╔══

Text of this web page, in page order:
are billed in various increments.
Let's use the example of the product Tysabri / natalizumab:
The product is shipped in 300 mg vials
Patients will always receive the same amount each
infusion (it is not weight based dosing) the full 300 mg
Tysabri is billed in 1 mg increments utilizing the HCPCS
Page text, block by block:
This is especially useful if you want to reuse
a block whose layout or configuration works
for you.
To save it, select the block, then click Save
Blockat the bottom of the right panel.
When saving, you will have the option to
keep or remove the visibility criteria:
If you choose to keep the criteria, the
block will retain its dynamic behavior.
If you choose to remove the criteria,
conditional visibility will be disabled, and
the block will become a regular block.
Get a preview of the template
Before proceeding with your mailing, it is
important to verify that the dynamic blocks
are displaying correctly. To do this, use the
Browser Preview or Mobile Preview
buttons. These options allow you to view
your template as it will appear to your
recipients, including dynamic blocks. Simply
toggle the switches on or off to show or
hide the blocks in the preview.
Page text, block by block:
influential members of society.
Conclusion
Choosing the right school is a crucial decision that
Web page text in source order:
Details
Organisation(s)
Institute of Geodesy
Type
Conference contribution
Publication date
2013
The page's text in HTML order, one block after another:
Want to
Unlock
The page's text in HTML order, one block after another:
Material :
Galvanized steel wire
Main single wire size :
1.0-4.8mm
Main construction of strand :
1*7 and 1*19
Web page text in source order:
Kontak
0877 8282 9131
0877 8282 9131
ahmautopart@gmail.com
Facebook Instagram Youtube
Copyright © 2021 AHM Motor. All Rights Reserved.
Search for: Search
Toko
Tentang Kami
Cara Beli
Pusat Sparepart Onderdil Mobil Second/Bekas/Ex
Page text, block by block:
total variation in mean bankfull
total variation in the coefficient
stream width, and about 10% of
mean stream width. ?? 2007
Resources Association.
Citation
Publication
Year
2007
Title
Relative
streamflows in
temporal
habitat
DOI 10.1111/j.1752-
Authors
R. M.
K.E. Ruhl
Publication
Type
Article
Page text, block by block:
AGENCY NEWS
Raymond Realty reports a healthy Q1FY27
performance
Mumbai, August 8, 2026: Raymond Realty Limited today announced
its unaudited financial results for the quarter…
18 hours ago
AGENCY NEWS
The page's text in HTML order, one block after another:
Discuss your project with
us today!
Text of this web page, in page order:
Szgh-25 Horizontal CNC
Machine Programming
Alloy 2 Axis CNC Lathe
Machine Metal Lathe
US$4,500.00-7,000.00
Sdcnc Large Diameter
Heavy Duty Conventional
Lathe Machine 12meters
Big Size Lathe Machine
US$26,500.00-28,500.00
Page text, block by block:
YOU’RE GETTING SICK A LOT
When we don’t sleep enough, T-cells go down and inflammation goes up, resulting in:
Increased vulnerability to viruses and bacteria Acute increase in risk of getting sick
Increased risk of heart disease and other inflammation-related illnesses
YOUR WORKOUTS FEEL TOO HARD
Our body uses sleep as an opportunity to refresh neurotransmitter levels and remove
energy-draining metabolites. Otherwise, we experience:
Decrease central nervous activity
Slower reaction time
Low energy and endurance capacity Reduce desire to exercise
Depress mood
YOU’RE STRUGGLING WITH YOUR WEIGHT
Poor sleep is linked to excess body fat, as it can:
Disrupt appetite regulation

╚══

Each line above needs to be repeated exactly, with nothing omitted.

Text of this web page, in page order:
are billed in various increments.
Let's use the example of the product Tysabri / natalizumab:
The product is shipped in 300 mg vials
Patients will always receive the same amount each
infusion (it is not weight based dosing) the full 300 mg
Tysabri is billed in 1 mg increments utilizing the HCPCS
Page text, block by block:
This is especially useful if you want to reuse
a block whose layout or configuration works
for you.
To save it, select the block, then click Save
Blockat the bottom of the right panel.
When saving, you will have the option to
keep or remove the visibility criteria:
If you choose to keep the criteria, the
block will retain its dynamic behavior.
If you choose to remove the criteria,
conditional visibility will be disabled, and
the block will become a regular block.
Get a preview of the template
Before proceeding with your mailing, it is
important to verify that the dynamic blocks
are displaying correctly. To do this, use the
Browser Preview or Mobile Preview
buttons. These options allow you to view
your template as it will appear to your
recipients, including dynamic blocks. Simply
toggle the switches on or off to show or
hide the blocks in the preview.
Page text, block by block:
influential members of society.
Conclusion
Choosing the right school is a crucial decision that
Web page text in source order:
Details
Organisation(s)
Institute of Geodesy
Type
Conference contribution
Publication date
2013
The page's text in HTML order, one block after another:
Want to
Unlock
The page's text in HTML order, one block after another:
Material :
Galvanized steel wire
Main single wire size :
1.0-4.8mm
Main construction of strand :
1*7 and 1*19
Web page text in source order:
Kontak
0877 8282 9131
0877 8282 9131
ahmautopart@gmail.com
Facebook Instagram Youtube
Copyright © 2021 AHM Motor. All Rights Reserved.
Search for: Search
Toko
Tentang Kami
Cara Beli
Pusat Sparepart Onderdil Mobil Second/Bekas/Ex
Page text, block by block:
total variation in mean bankfull
total variation in the coefficient
stream width, and about 10% of
mean stream width. ?? 2007
Resources Association.
Citation
Publication
Year
2007
Title
Relative
streamflows in
temporal
habitat
DOI 10.1111/j.1752-
Authors
R. M.
K.E. Ruhl
Publication
Type
Article
Page text, block by block:
AGENCY NEWS
Raymond Realty reports a healthy Q1FY27
performance
Mumbai, August 8, 2026: Raymond Realty Limited today announced
its unaudited financial results for the quarter…
18 hours ago
AGENCY NEWS
The page's text in HTML order, one block after another:
Discuss your project with
us today!
Text of this web page, in page order:
Szgh-25 Horizontal CNC
Machine Programming
Alloy 2 Axis CNC Lathe
Machine Metal Lathe
US$4,500.00-7,000.00
Sdcnc Large Diameter
Heavy Duty Conventional
Lathe Machine 12meters
Big Size Lathe Machine
US$26,500.00-28,500.00
Page text, block by block:
YOU’RE GETTING SICK A LOT
When we don’t sleep enough, T-cells go down and inflammation goes up, resulting in:
Increased vulnerability to viruses and bacteria Acute increase in risk of getting sick
Increased risk of heart disease and other inflammation-related illnesses
YOUR WORKOUTS FEEL TOO HARD
Our body uses sleep as an opportunity to refresh neurotransmitter levels and remove
energy-draining metabolites. Otherwise, we experience:
Decrease central nervous activity
Slower reaction time
Low energy and endurance capacity Reduce desire to exercise
Depress mood
YOU’RE STRUGGLING WITH YOUR WEIGHT
Poor sleep is linked to excess body fat, as it can:
Disrupt appetite regulation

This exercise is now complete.